● **Data for review**:
[Start of Attachment]
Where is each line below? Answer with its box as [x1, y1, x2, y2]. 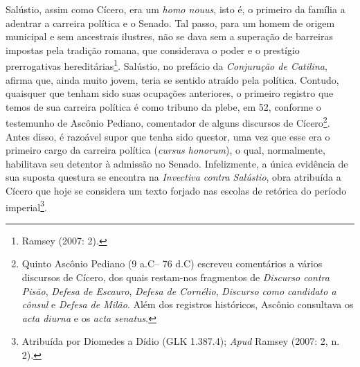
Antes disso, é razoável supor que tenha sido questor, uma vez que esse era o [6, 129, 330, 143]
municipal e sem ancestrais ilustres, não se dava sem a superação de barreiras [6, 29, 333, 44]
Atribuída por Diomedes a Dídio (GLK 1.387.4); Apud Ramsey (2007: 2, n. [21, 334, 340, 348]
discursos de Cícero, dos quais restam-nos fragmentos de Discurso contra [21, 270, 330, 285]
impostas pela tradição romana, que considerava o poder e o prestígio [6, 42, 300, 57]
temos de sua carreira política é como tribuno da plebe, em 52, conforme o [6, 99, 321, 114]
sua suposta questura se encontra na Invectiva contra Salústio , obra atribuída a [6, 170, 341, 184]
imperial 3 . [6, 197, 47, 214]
[End of Attachment]
[Start of Attachment]
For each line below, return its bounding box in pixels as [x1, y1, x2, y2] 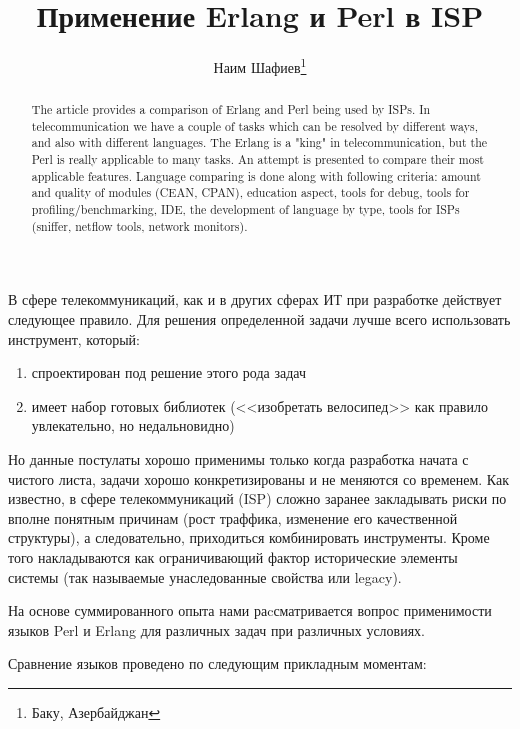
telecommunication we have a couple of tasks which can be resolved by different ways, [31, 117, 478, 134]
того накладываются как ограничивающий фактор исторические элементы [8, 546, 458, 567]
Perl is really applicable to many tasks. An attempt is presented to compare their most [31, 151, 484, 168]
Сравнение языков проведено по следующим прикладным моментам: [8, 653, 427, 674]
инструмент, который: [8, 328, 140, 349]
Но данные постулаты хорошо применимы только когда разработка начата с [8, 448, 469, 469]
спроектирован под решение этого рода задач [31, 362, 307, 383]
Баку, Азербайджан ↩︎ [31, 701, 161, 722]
[End of Attachment]
● **Work instruction**:
Word for word, restate the lines above from the line containing "Но данные постулаты" through the line containing "Баку, Азербайджан ↩︎ [31, 701, 161, 722]", with both included and nothing else.

● **Solution for this exercise**:
Но данные постулаты хорошо применимы только когда разработка начата с [8, 448, 469, 469]
спроектирован под решение этого рода задач [31, 362, 307, 383]
Баку, Азербайджан ↩︎ [31, 701, 161, 722]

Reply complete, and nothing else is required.